Exercise details: Strip out the pictures and output each remaining line of the data word for word.

Data supplied:
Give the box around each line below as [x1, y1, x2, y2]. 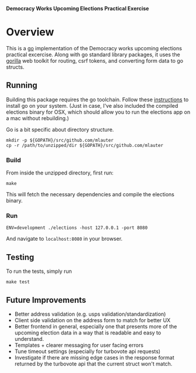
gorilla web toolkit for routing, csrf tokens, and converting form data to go [6, 57, 183, 64]
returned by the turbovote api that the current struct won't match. [14, 360, 173, 367]
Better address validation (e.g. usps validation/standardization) [14, 310, 166, 317]
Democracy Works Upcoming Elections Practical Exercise [6, 5, 149, 12]
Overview [6, 26, 54, 39]
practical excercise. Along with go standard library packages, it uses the [6, 51, 180, 58]
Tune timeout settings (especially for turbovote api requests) [14, 348, 161, 355]
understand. [14, 335, 44, 342]

Result for this exercise:
Give the box around each line below as [x1, y1, x2, y2]. 
gorilla web toolkit for routing, csrf tokens, and converting form data to go [6, 57, 183, 64]
returned by the turbovote api that the current struct won't match. [14, 360, 173, 367]
Better address validation (e.g. usps validation/standardization) [14, 310, 166, 317]
Democracy Works Upcoming Elections Practical Exercise [6, 5, 149, 12]
Overview [6, 26, 54, 39]
practical excercise. Along with go standard library packages, it uses the [6, 51, 180, 58]
Tune timeout settings (especially for turbovote api requests) [14, 348, 161, 355]
understand. [14, 335, 44, 342]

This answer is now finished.